» Exercise:
Go through the data and copy each line where the word "Theorem" shows up.

Recorded data:
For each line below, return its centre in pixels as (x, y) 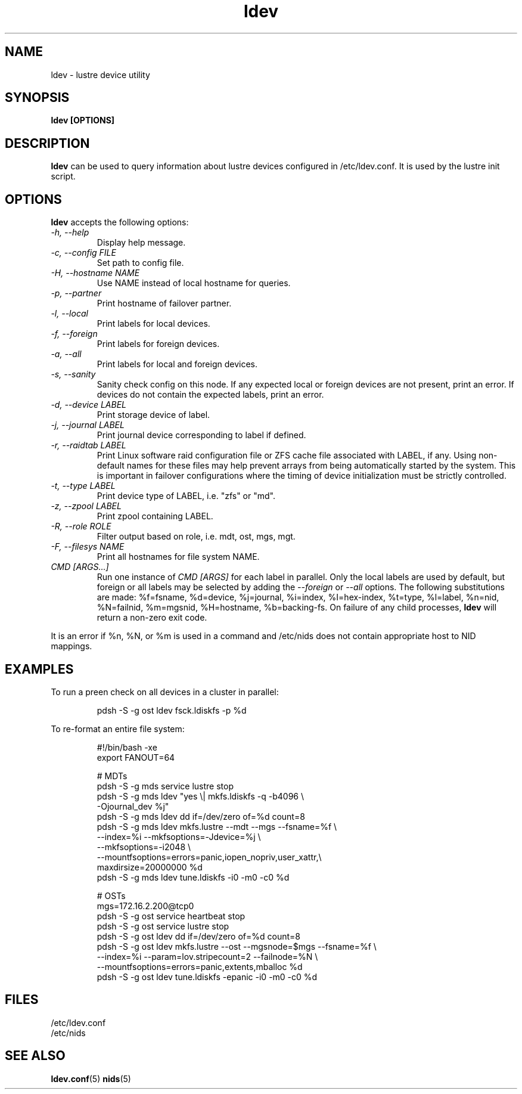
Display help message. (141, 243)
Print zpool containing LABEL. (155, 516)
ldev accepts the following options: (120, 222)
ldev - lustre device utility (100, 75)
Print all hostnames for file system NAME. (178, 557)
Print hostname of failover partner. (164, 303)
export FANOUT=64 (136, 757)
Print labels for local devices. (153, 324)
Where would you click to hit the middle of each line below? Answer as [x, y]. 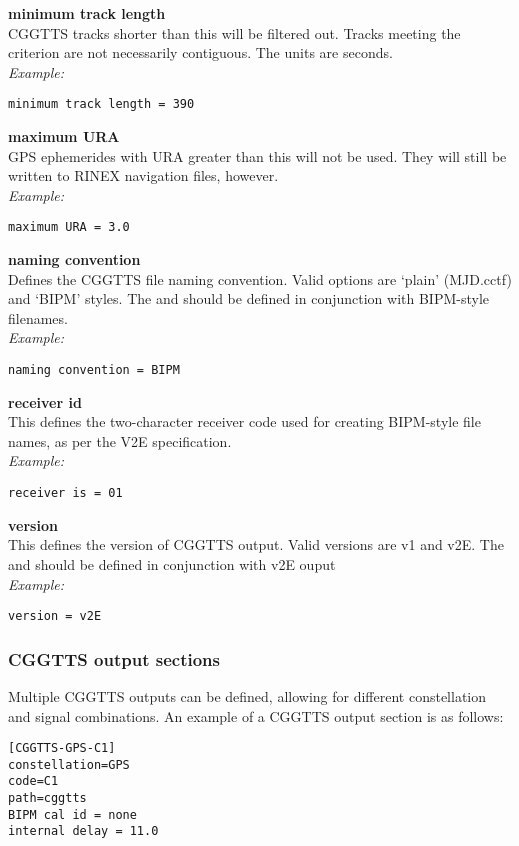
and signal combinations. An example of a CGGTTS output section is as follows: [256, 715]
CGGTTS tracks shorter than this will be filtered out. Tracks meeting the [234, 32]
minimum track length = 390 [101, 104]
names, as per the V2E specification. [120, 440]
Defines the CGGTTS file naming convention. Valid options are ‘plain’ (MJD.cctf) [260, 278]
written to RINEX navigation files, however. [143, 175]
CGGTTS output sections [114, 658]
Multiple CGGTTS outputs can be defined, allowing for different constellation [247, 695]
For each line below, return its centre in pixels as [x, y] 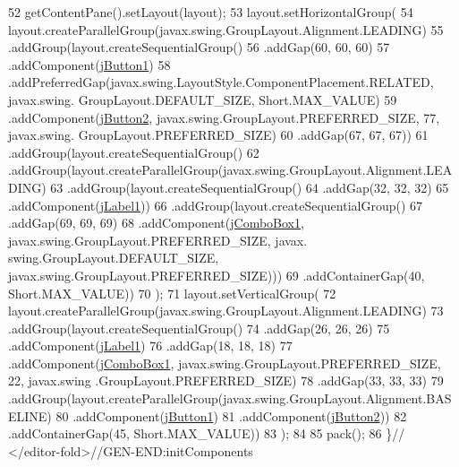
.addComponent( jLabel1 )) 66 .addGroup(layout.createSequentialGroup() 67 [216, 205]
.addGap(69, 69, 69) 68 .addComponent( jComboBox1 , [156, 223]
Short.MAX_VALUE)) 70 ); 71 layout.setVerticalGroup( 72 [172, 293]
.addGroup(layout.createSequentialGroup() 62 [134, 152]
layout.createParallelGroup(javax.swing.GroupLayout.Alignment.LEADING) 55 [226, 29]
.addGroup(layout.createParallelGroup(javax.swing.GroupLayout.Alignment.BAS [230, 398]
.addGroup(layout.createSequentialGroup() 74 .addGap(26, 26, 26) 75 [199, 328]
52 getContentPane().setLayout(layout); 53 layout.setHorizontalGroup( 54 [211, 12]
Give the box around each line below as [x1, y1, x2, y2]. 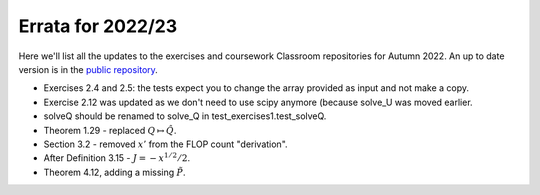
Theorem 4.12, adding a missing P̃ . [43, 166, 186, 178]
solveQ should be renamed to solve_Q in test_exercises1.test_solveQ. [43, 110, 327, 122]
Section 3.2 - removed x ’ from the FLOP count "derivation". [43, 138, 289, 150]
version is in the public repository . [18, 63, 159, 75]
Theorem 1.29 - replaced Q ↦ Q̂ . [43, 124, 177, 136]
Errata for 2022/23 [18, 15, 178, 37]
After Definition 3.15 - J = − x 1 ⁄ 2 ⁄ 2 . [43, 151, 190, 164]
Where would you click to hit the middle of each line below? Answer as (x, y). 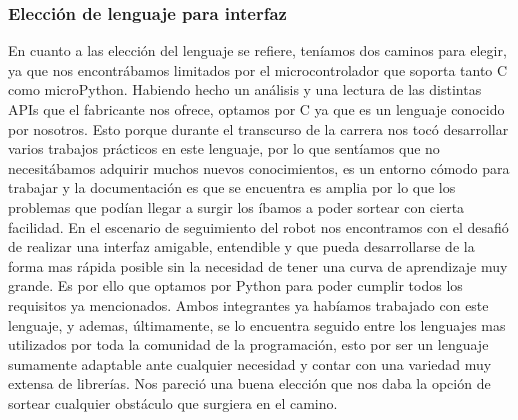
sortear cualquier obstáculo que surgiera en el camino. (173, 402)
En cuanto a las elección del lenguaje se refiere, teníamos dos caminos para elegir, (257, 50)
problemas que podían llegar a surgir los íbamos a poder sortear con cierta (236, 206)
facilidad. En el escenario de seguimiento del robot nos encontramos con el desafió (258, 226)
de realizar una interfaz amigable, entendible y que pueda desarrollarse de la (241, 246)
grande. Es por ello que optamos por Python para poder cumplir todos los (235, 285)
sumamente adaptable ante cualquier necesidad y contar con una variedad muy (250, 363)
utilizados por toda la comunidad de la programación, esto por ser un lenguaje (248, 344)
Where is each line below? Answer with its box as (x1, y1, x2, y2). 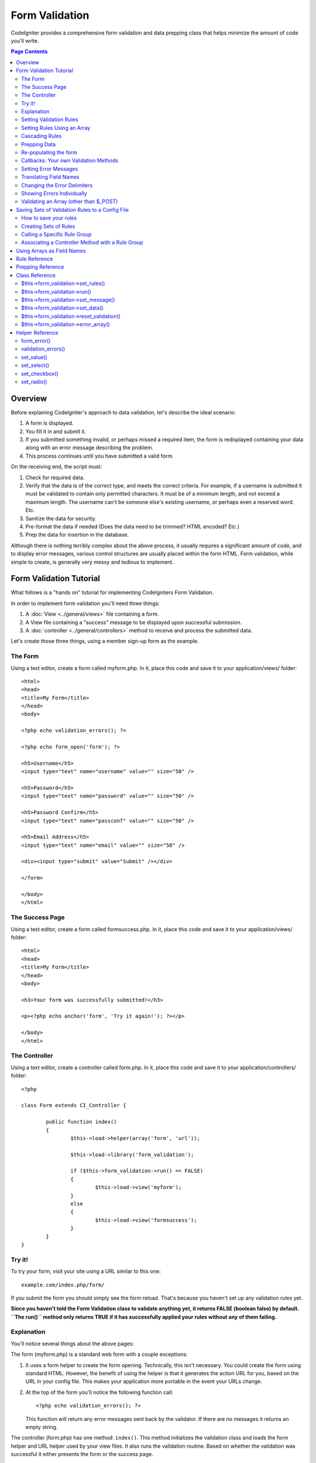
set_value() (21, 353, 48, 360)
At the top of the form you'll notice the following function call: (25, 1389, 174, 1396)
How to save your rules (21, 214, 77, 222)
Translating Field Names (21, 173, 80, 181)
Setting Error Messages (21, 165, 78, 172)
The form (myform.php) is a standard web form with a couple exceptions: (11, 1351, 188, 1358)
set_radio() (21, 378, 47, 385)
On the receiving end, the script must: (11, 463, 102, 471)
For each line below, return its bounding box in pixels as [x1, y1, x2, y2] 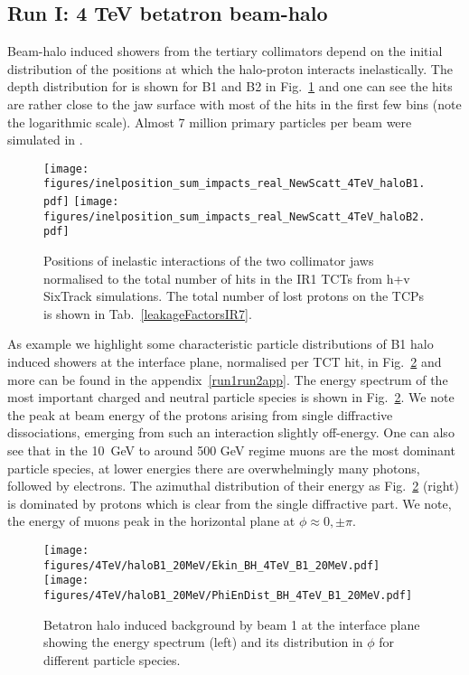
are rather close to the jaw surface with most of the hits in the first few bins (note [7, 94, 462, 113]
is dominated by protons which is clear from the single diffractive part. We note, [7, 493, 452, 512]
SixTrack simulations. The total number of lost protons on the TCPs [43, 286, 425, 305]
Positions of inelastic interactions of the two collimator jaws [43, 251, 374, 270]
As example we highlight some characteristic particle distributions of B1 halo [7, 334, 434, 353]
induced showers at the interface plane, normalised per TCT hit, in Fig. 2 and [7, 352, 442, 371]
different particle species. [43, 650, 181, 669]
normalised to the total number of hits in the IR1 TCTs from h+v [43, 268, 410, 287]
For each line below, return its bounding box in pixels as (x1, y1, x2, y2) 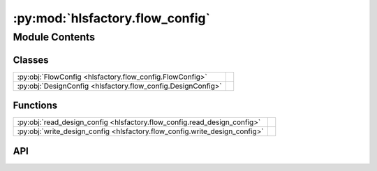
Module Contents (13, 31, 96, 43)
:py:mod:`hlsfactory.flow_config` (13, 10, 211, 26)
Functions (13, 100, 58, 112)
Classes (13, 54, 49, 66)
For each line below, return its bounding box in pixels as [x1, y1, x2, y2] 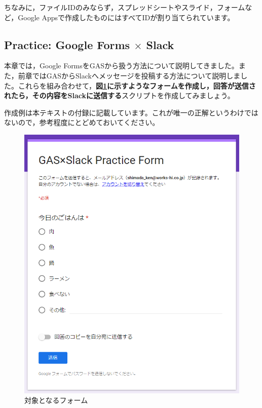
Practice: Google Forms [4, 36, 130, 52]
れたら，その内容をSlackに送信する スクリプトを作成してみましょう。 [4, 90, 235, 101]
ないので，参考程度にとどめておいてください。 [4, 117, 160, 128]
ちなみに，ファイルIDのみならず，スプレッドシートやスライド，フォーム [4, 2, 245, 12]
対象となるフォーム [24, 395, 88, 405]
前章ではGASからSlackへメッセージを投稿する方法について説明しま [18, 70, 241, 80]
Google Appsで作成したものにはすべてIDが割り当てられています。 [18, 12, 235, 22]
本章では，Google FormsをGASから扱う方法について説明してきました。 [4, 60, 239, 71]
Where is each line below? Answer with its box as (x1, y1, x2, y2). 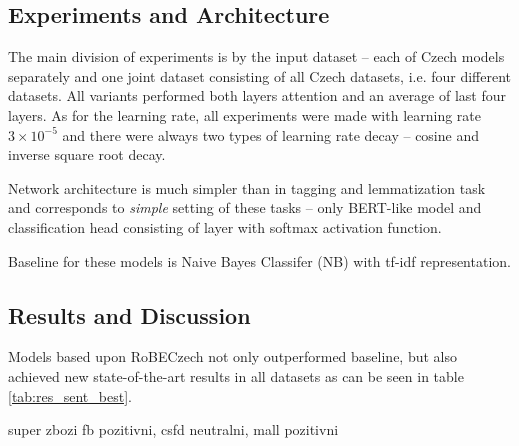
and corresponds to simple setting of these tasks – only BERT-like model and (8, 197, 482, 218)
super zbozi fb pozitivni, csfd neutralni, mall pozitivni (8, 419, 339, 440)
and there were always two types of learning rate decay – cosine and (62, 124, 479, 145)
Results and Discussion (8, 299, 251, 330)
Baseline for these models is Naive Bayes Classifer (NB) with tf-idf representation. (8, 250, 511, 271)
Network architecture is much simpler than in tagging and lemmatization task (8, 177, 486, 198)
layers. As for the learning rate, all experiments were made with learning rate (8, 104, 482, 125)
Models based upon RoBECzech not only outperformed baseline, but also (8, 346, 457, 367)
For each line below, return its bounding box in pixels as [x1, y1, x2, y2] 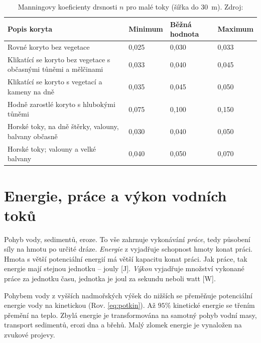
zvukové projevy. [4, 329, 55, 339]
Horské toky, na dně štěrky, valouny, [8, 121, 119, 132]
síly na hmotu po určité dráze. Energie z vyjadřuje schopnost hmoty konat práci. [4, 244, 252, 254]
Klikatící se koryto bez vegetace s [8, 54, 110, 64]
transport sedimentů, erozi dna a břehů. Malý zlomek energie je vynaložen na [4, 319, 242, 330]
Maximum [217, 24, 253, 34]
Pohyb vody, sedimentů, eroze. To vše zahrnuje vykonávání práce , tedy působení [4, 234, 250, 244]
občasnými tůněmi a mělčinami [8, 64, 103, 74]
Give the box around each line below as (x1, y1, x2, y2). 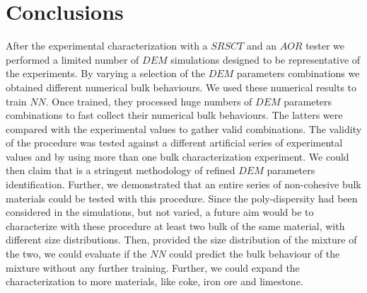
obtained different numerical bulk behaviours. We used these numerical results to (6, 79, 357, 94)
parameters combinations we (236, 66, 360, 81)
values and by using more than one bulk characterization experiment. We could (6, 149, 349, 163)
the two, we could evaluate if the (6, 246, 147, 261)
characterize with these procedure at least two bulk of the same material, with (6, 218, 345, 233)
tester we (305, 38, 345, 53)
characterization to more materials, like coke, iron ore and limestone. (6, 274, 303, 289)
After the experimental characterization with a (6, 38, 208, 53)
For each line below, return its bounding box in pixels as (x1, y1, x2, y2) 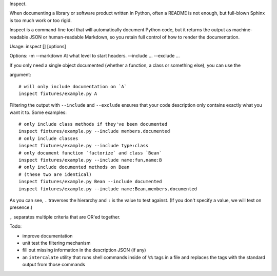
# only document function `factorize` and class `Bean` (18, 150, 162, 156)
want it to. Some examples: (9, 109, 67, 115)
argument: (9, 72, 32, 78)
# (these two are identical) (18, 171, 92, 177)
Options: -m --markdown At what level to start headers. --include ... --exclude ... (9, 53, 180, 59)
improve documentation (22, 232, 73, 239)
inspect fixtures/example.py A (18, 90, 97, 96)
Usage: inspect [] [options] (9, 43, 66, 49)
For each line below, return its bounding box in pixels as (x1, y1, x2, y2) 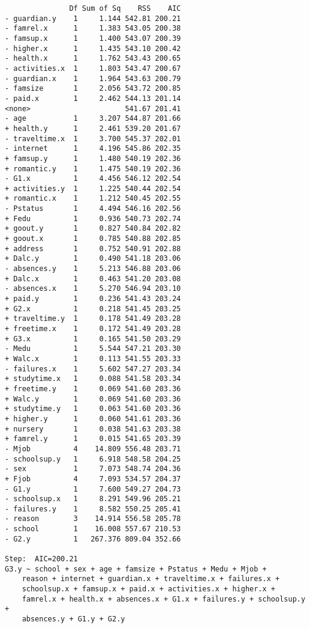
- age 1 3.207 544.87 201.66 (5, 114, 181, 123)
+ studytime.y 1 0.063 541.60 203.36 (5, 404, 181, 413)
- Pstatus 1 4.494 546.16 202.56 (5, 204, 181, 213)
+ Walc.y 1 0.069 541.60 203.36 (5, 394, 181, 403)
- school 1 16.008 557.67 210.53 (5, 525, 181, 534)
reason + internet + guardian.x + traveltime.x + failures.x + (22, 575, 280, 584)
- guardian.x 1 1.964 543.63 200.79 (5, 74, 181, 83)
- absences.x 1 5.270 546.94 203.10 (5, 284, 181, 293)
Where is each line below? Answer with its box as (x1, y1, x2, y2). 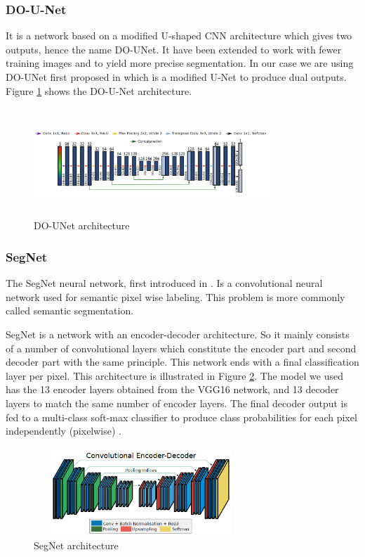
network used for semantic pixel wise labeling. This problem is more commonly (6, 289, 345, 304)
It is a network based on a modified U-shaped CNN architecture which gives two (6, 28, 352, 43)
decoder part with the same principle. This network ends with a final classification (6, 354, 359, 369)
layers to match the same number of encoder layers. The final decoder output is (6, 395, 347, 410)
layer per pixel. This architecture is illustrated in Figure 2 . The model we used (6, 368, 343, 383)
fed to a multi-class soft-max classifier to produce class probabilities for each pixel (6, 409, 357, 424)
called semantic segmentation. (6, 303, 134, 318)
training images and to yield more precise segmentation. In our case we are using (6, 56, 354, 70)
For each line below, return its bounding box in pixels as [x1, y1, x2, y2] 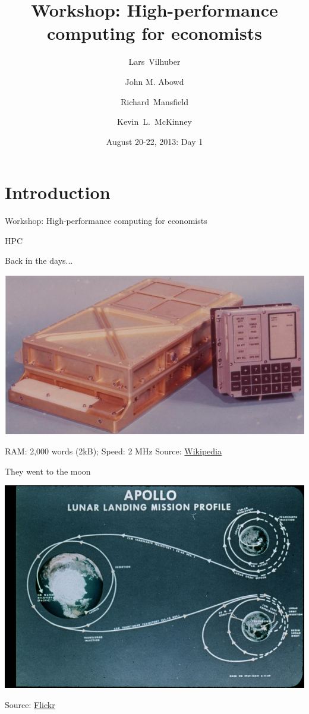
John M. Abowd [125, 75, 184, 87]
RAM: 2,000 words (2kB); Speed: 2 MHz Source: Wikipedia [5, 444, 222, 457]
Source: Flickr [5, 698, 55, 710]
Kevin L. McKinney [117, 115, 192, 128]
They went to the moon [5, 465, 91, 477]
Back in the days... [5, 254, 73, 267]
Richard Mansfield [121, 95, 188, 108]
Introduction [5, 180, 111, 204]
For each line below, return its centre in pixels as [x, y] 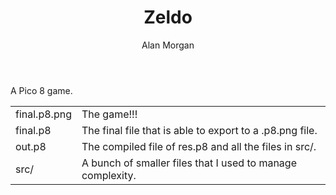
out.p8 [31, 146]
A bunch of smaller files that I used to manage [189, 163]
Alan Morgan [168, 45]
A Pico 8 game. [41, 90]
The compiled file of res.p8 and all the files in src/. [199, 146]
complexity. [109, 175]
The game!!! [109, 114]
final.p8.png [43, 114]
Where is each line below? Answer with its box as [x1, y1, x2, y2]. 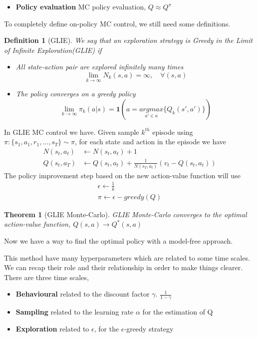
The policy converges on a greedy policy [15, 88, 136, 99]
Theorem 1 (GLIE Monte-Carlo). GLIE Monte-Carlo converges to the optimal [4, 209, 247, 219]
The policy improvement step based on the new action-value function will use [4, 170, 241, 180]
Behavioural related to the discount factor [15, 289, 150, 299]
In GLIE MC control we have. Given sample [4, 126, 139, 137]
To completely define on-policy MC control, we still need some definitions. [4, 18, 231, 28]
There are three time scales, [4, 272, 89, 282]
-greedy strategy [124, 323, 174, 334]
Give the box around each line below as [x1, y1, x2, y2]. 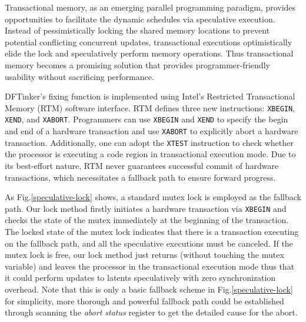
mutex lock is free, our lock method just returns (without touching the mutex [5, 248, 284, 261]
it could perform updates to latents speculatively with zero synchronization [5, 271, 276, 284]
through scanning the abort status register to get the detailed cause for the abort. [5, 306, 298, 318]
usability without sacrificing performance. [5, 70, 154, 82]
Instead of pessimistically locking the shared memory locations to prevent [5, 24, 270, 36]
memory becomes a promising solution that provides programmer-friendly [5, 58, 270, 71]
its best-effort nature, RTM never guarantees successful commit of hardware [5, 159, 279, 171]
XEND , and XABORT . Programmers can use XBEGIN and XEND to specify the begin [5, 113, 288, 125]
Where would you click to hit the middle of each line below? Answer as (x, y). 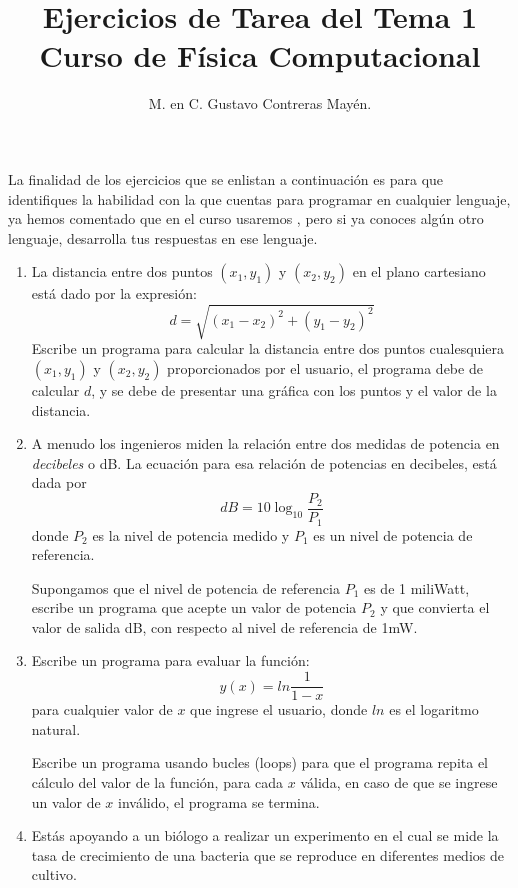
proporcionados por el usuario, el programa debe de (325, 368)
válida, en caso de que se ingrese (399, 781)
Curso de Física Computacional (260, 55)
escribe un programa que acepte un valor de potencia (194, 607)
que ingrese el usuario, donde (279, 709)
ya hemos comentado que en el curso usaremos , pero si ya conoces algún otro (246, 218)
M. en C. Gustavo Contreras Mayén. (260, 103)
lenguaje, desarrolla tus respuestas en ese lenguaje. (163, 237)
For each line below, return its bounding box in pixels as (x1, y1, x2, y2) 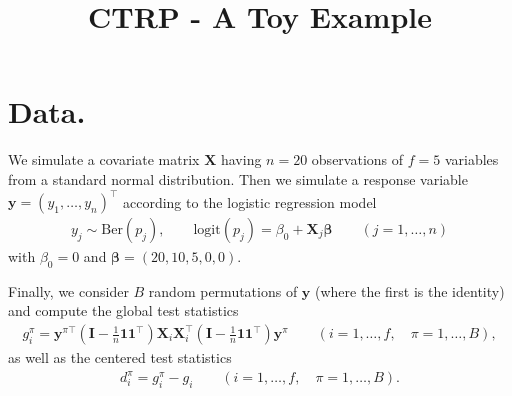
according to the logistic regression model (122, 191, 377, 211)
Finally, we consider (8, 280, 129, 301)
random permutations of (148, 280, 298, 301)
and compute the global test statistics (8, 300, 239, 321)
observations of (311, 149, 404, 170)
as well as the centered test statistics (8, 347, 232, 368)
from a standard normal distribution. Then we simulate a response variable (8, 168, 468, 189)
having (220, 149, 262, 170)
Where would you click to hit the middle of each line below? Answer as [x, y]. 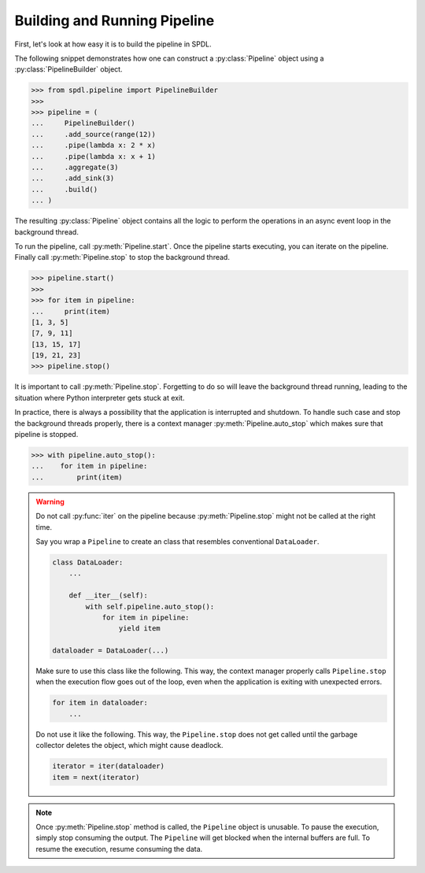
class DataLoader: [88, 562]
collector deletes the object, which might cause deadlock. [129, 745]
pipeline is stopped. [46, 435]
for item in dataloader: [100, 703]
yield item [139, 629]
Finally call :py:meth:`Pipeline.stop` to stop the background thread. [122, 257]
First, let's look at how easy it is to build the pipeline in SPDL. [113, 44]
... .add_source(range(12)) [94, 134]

» Solution below:
Theorem 4.12, adding a missing P̃ . [43, 166, 186, 178]
Theorem 1.29 - replaced Q ↦ Q̂ . [43, 124, 177, 136]
Theorem 1 (GLIE Monte-Carlo). GLIE Monte-Carlo converges to the optimal [4, 209, 247, 219]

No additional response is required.